Quando lui pensava a loro figlio, pensava ad un bambino con la testa
tra le nuvole, i cui capricci peggiori facevano tremare gli scaffali e
cadere gli oggetti. Pensava ad un bambino che parlava lo Shyriiwook con
la stessa naturalezza con cui respirava, e a cui piaceva la neve. Cose
del genere.
Ma
se lui o sua moglie avessero dovuto parlare del ragazzo che loro
figlio era diventato, Han aveva paura che non sarebbero riusciti a dire
molto.
Quando
Leia aveva sentito il bisogno che Ben imparasse a controllare la
Forza, ed era successo fin troppo presto, lo avevano mandato da Luke. E
sì, gli avevano fatto visita, e si erano messi in contatto
con lui ogni volta che potevano, ma… Ben ce
l’aveva con loro, e Han non sapeva quand’era stata
l’ultima volta che avevano parlato come si deve. Ricordava un
adolescente evasivo, risentito, che solitamente si limitava a mugugnare
dei monosillabi.
Gli
piaceva ancora disegnare? Gli era passato il terrore dei temporali?

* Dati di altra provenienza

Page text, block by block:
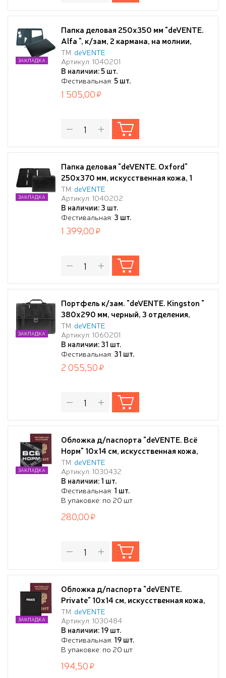
Папка деловая 250x350 мм "deVENTE.
Alfa ", к/зам, 2 кармана, на молнии,
черная
ТМ: deVENTE
Артикул: 1040201
В наличии: 5 шт.
Фестивальная:5 шт.
ЗАКЛАДКА
1 505,00
Папка деловая "deVENTE. Oxford"
250x370 мм, искусственная кожа, 1
объемный карман, 1 карман на молнии,
на молнии, черная
ТМ: deVENTE
Артикул: 1040202
В наличии: 3 шт.
Фестивальная: 3 шт.
ЗАКЛАДКА
1 399,00
Портфель к/зам. "deVENTE. Kingston "
380x290 мм, черный, 3 отделения,
ручка, наплечный ремень, мет замок
ТМ: deVENTE
Артикул: 1060201
В наличии: 31 шт.
Фестивальная: 31 шт.
ЗАКЛАДКА
2 055,50
Обложка д/паспорта "deVENTE. Всё
Норм" 10x14 см, искусственная кожа,
поролон, шелкография, отстрочка, 3
отделения для визиток, в пластиковом
пакете с европодвесом
ТМ: deVENTE
Артикул: 1030432
В наличии: 1 шт.
Фестивальная: 1 шт.
В упаковке: по 20 шт
ЗАКЛАДКА
280,00
Обложка д/паспорта "deVENTE.
Private" 10x14 см, искусственная кожа,
поролон, объемная аппликация rubber
patch, отстрочка, одно отделение для
визитки, в пластиковом пакете с
европодвесом
ТМ: deVENTE
Артикул: 1030484
В наличии: 19 шт.
Фестивальная: 19 шт.
В упаковке: по 20 шт
ЗАКЛАДКА
194,50
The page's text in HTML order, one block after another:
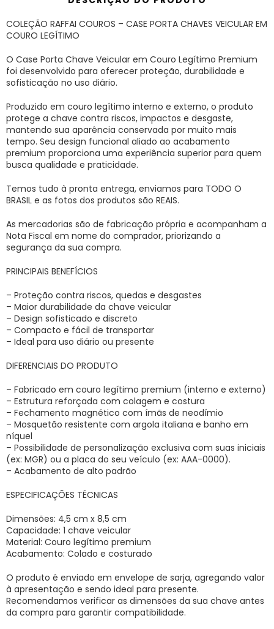
COLEÇÃO RAFFAI COUROS – CASE PORTA CHAVES VEICULAR EM
COURO LEGÍTIMO
O Case Porta Chave Veicular em Couro Legítimo Premium
foi desenvolvido para oferecer proteção, durabilidade e
sofisticação no uso diário.
Produzido em couro legítimo interno e externo, o produto
protege a chave contra riscos, impactos e desgaste,
mantendo sua aparência conservada por muito mais
tempo. Seu design funcional aliado ao acabamento
premium proporciona uma experiência superior para quem
busca qualidade e praticidade.
Temos tudo à pronta entrega, enviamos para TODO O
BRASIL e as fotos dos produtos são REAIS.
As mercadorias são de fabricação própria e acompanham a
Nota Fiscal em nome do comprador, priorizando a
segurança da sua compra.
PRINCIPAIS BENEFÍCIOS
– Proteção contra riscos, quedas e desgastes
– Maior durabilidade da chave veicular
– Design sofisticado e discreto
– Compacto e fácil de transportar
– Ideal para uso diário ou presente
DIFERENCIAIS DO PRODUTO
– Fabricado em couro legítimo premium (interno e externo)
– Estrutura reforçada com colagem e costura
– Fechamento magnético com ímãs de neodímio
– Mosquetão resistente com argola italiana e banho em
níquel
– Possibilidade de personalização exclusiva com suas iniciais
(ex: MGR) ou a placa do seu veículo (ex: AAA-0000).
– Acabamento de alto padrão
ESPECIFICAÇÕES TÉCNICAS
Dimensões: 4,5 cm x 8,5 cm
Capacidade: 1 chave veicular
Material: Couro legítimo premium
Acabamento: Colado e costurado
O produto é enviado em envelope de sarja, agregando valor
à apresentação e sendo ideal para presente.
Recomendamos verificar as dimensões da sua chave antes
da compra para garantir compatibilidade.
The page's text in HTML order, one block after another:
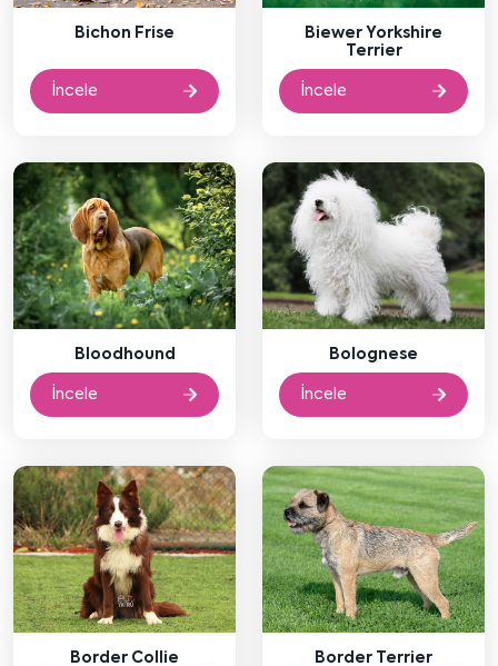
Bichon Frise
İncele
Biewer Yorkshire
Terrier
İncele
Bloodhound
İncele
Bolognese
İncele
Border Collie Border Terrier
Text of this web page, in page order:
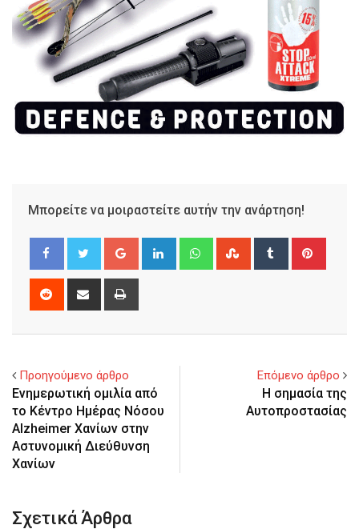
Μπορείτε να μοιραστείτε αυτήν την ανάρτηση!
Google+ LinkedIn WhatsappStumbleUpon
Tumblr
Reddit
Share
Προηγούμενο άρθρο
Ενημερωτική ομιλία από
το Κέντρο Ημέρας Νόσου
Alzheimer Χανίων στην
Αστυνομική Διεύθυνση
Χανίων
Επόμενο άρθρο
Η σημασία της
Αυτοπροστασίας
Σχετικά Άρθρα
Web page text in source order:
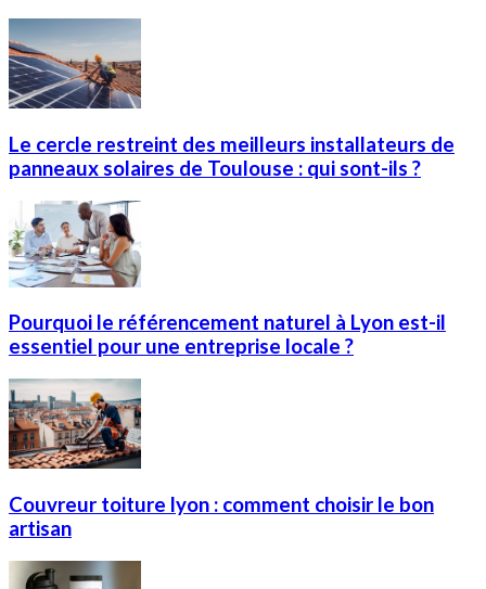
Le cercle restreint des meilleurs installateurs de
panneaux solaires de Toulouse : qui sont-ils ?
Pourquoi le référencement naturel à Lyon est-il
essentiel pour une entreprise locale ?
Couvreur toiture lyon : comment choisir le bon
artisan
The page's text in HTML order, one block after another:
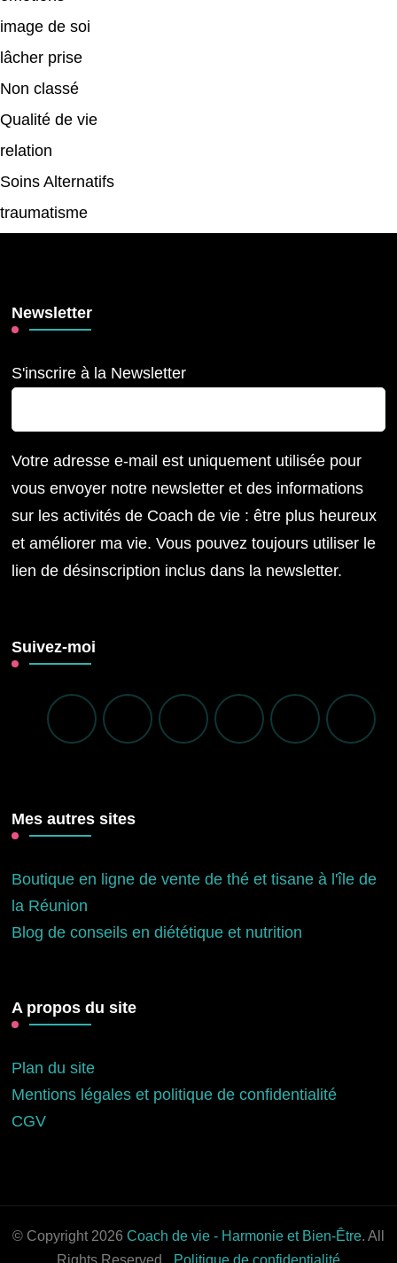
image de soi
lâcher prise
Non classé
Qualité de vie
relation
Soins Alternatifs
traumatisme
Newsletter
S'inscrire à la Newsletter
Votre adresse e-mail est uniquement utilisée pour
vous envoyer notre newsletter et des informations
sur les activités de Coach de vie : être plus heureux
et améliorer ma vie. Vous pouvez toujours utiliser le
lien de désinscription inclus dans la newsletter.
Suivez-moi
Mes autres sites
Boutique en ligne de vente de thé et tisane à l'île de
la Réunion
Blog de conseils en diététique et nutrition
A propos du site
Plan du site
Mentions légales et politique de confidentialité
CGV
© Copyright 2026 Coach de vie - Harmonie et Bien-Être. All
Rights Reserved.
Politique de confidentialité
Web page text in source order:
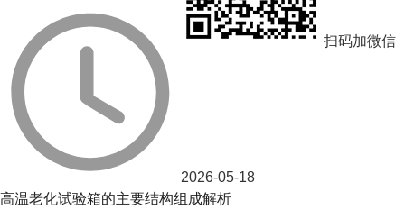
2026-05-18
高温老化试验箱的主要结构组成解析
扫码加微信
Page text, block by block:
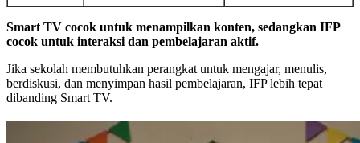
Smart TV cocok untuk menampilkan konten, sedangkan IFP
cocok untuk interaksi dan pembelajaran aktif.
Jika sekolah membutuhkan perangkat untuk mengajar, menulis,
berdiskusi, dan menyimpan hasil pembelajaran, IFP lebih tepat
dibanding Smart TV.
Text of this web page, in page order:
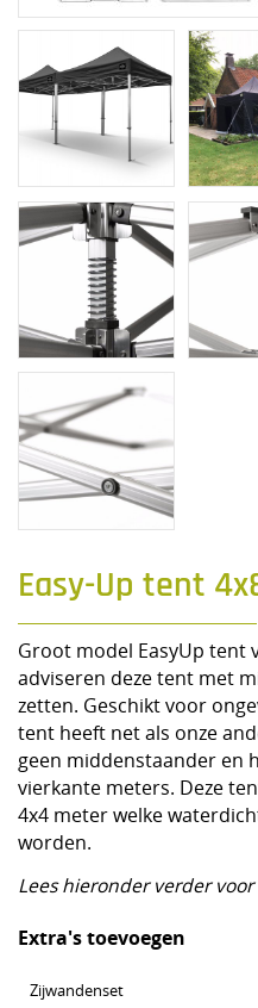
Easy-Up tent
Groot model EasyUp tent
adviseren deze tent met
zetten. Geschikt voor
tent heeft net als onze
geen middenstaander en
vierkante meters. Deze
4x4 meter welke
worden.
Lees hieronder verder
Extra's toevoegen
Zijwandenset
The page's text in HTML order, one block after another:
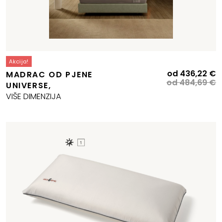
bila
528,47 €.
Akcija!
MADRAC OD PJENE
UNIVERSE,
VIŠE DIMENZIJA
od484,69€
od 436,22 €
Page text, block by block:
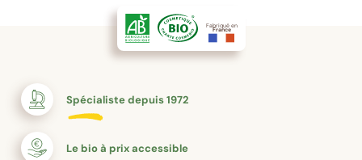
Fabriqué en
France
Spécialiste depuis 1972
Le bio à prix accessible
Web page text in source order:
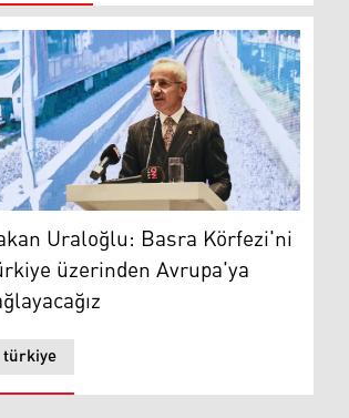
Yolu Projesi'ni görüştü
Ulaştırma ve Altyapı Bakanı
türkiye
Uraloğlu: Basra Körfezi'ni
üzerinden Avrupa'ya
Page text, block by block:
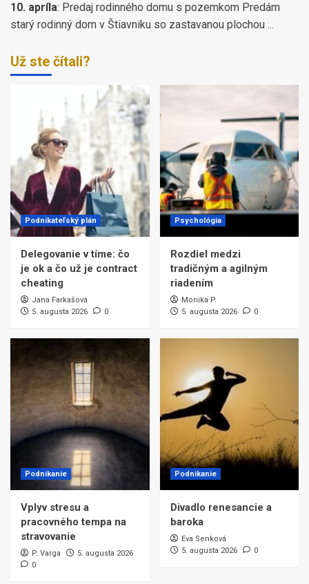
10. apríla: Predaj rodinného domu s pozemkom Predám
starý rodinný dom v Štiavniku so zastavanou plochou ...
Už ste čítali?
Podnikateľský plán
Delegovanie v tíme: čo
je ok a čo už je contract
cheating
Jana Farkašová
5. augusta 2026
0
Psychológia
Rozdiel medzi
tradičným a agilným
riadením
Monika P.
5. augusta 2026
0
Podnikanie
Vplyv stresu a
pracovného tempa na
stravovanie
P. Varga
5. augusta 2026
0
Podnikanie
Divadlo renesancie a
baroka
Eva Senková
5. augusta 2026
0

Aveva degli amici? Cos’avrebbe voluto fare da grande?
Han
strinse il bicchiere sino a farsi sbiancare le nocche,
perché non conosceva la risposta a nessuna di quelle domande.
Ripensò
al malumore quasi costante di Ben, ai suoi lunghi
silenzi. Si era detto che era una fase, che era tutto dovuto
all’adolescenza. Adesso poteva solo pensare che suo figlio
era completamente, dannatamente infelice – un angolo della
sua mente rammentò che il primo impulso di Ben, quando
ferito, era sempre stato ferire di rimando. Si sentiva un idiota per
non averlo capito prima.
“No,
non è vero” si disse, “lo
sapevo. È questo il peggio, lo sapevo anche
allora”.
Rigirandosi
il bicchiere tra le mani, ricordò
l’ultima volta che aveva visto Ben. Era stato tramite
un’olo-chiamata, e suo figlio aveva l’aria esausta
e gli occhi arrossati, come se non dormisse da giorni, o come se avesse
pianto di recente.
Per
un istante – un breve, singolo istante – Han
aveva pensato di chiedergli: Ben, ma tu vuoi tornare a casa?
Se
il ragazzo avesse risposto di sì, al diavolo Leia e Luke
e persino la Forza. Han sarebbe immediatamente salito sul Millennium
Falcon e sarebbe andato a riprendersi suo figlio.
Alla
fine, però, non gli aveva chiesto niente. Si era
limitato a fare qualche stupida battuta nella speranza di risollevargli
il morale, ed aveva… Aveva perso la sua occasione.
Dopo
quella chiamata, era diventato più difficile mettersi
in contatto, perché sembrava che la linea fosse sempre
disturbata… E poi era precipitato tutto. Il lavoro di Luke
era andato distrutto, e Ben era scomparso.
Era
un ragazzo, pensava Han disperato, era solo un ragazzo.
Com’era possibile che fosse andato tutto così
storto?
Con
un sussulto, tornò al presente, rendendosi conto di
essere rimasto in silenzio molto a lungo. Si schiarì la
gola, senza guardare Kes.
«D’accordo,
allora… Salutami
Poe» si sentì dire, fissando il proprio bicchiere.
Da
una parte avrebbe voluto svuotarlo in un colpo solo.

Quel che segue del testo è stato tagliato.